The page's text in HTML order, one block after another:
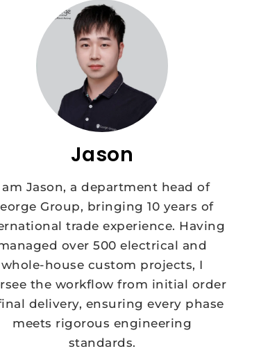
Jason
am Jason, a department head of
Group, bringing 10 years of
trade experience. Having
over 500 electrical and
whole-house custom projects, I
the workflow from initial order
delivery, ensuring every phase
meets rigorous engineering
standards.
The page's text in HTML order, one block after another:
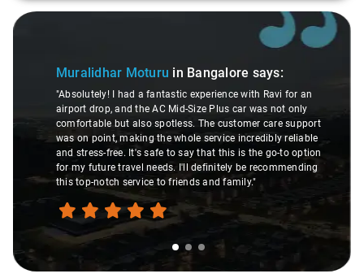
Slide 1 of 3
Muralidhar Moturu in Bangalore says:
"Absolutely! I had a fantastic experience with Ravi for an
airport drop, and the AC Mid-Size Plus car was not only
comfortable but also spotless. The customer care support
was on point, making the whole service incredibly reliable
and stress-free. It's safe to say that this is the go-to option
for my future travel needs. I'll definitely be recommending
this top-notch service to friends and family."
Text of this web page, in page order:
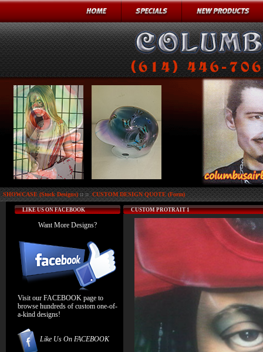
SHOWCASE (Stock Designs):: ::CUSTOM DESIGN QUOTE (Form)
LIKE US ON FACEBOOK
Want More Designs?
Visit our FACEBOOK page to
browse hundreds of custom one-of-
a-kind designs!
Like Us On FACEBOOK
CUSTOM PROTRAIT 1
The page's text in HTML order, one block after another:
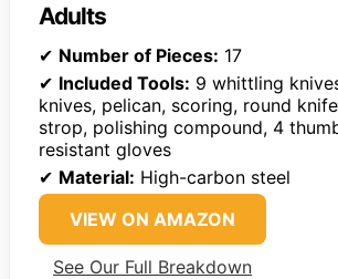
Adults
✔ Number of Pieces: 17
✔ Included Tools: 9 whittling
knives, pelican, scoring, round
strop, polishing compound, 4
resistant gloves
✔ Material: High-carbon steel
VIEW ON AMAZON
See Our Full Breakdown
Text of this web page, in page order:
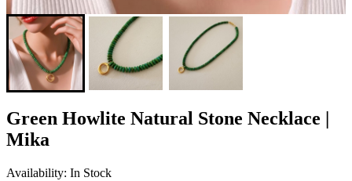
Green Howlite Natural Stone Necklace |
Mika
Availability: In Stock
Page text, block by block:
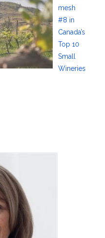
mesh
#8 in
Canada’s
Top 10
Small
Wineries
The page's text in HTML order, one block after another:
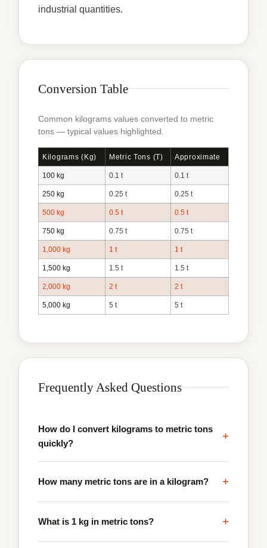
industrial quantities.
Conversion Table
Common kilograms values converted to metric
tons — typical values highlighted.
Kilograms (kg) Metric Tons (t) Approximate
100 kg 0.1 t 0.1 t
250 kg 0.25 t 0.25 t
500 kg 0.5 t 0.5 t
750 kg 0.75 t 0.75 t
1,000 kg 1 t 1 t
1,500 kg 1.5 t 1.5 t
2,000 kg 2 t 2 t
5,000 kg 5 t 5 t
Frequently Asked Questions
How do I convert kilograms to metric tons
quickly?
+
How many metric tons are in a kilogram? +
What is 1 kg in metric tons? +
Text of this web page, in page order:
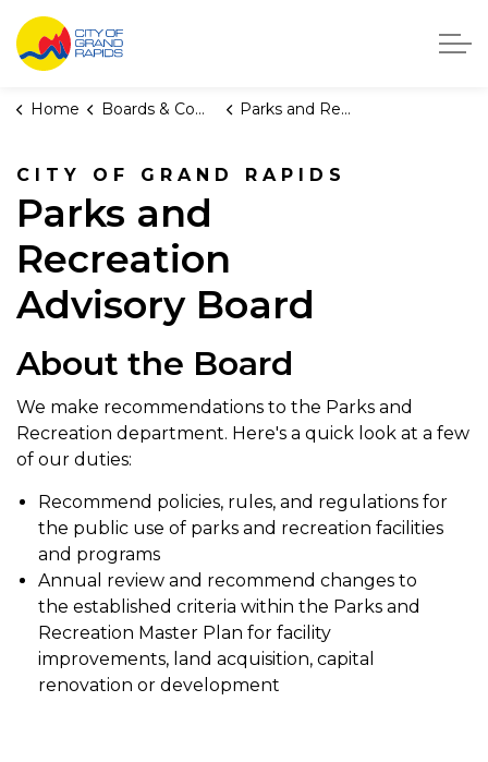
City of Grand Rapids, Michigan
Home Boards & Commissions Parks and Recreation Advisory Board
CITY OF GRAND RAPIDS
Parks and
Recreation
Advisory Board
About the Board
We make recommendations to the Parks and
Recreation department. Here's a quick look at a few
of our duties:
Recommend policies, rules, and regulations for
the public use of parks and recreation facilities
and programs
Annual review and recommend changes to
the established criteria within the Parks and
Recreation Master Plan for facility
improvements, land acquisition, capital
renovation or development
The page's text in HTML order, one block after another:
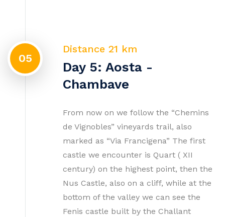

----

- **PROBLEM TO SOLVE**:
A faithful copy of the data above is wanted, with every image left out.

- **ANSWER SECTION**:
The page's text in HTML order, one block after another:
Jason
am Jason, a department head of
Group, bringing 10 years of
trade experience. Having
over 500 electrical and
whole-house custom projects, I
the workflow from initial order
delivery, ensuring every phase
meets rigorous engineering
standards.
The page's text in HTML order, one block after another:
Slide 1 of 3
Muralidhar Moturu in Bangalore says:
"Absolutely! I had a fantastic experience with Ravi for an
airport drop, and the AC Mid-Size Plus car was not only
comfortable but also spotless. The customer care support
was on point, making the whole service incredibly reliable
and stress-free. It's safe to say that this is the go-to option
for my future travel needs. I'll definitely be recommending
this top-notch service to friends and family."
Text of this web page, in page order:
SHOWCASE (Stock Designs):: ::CUSTOM DESIGN QUOTE (Form)
LIKE US ON FACEBOOK
Want More Designs?
Visit our FACEBOOK page to
browse hundreds of custom one-of-
a-kind designs!
Like Us On FACEBOOK
CUSTOM PROTRAIT 1
The page's text in HTML order, one block after another:
Adults
✔ Number of Pieces: 17
✔ Included Tools: 9 whittling
knives, pelican, scoring, round
strop, polishing compound, 4
resistant gloves
✔ Material: High-carbon steel
VIEW ON AMAZON
See Our Full Breakdown
Text of this web page, in page order:
Green Howlite Natural Stone Necklace |
Mika
Availability: In Stock
Page text, block by block:
mesh
#8 in
Canada’s
Top 10
Small
Wineries
The page's text in HTML order, one block after another:
industrial quantities.
Conversion Table
Common kilograms values converted to metric
tons — typical values highlighted.
Kilograms (kg) Metric Tons (t) Approximate
100 kg 0.1 t 0.1 t
250 kg 0.25 t 0.25 t
500 kg 0.5 t 0.5 t
750 kg 0.75 t 0.75 t
1,000 kg 1 t 1 t
1,500 kg 1.5 t 1.5 t
2,000 kg 2 t 2 t
5,000 kg 5 t 5 t
Frequently Asked Questions
How do I convert kilograms to metric tons
quickly?
+
How many metric tons are in a kilogram? +
What is 1 kg in metric tons? +
Text of this web page, in page order:
City of Grand Rapids, Michigan
Home Boards & Commissions Parks and Recreation Advisory Board
CITY OF GRAND RAPIDS
Parks and
Recreation
Advisory Board
About the Board
We make recommendations to the Parks and
Recreation department. Here's a quick look at a few
of our duties:
Recommend policies, rules, and regulations for
the public use of parks and recreation facilities
and programs
Annual review and recommend changes to
the established criteria within the Parks and
Recreation Master Plan for facility
improvements, land acquisition, capital
renovation or development
The page's text in HTML order, one block after another:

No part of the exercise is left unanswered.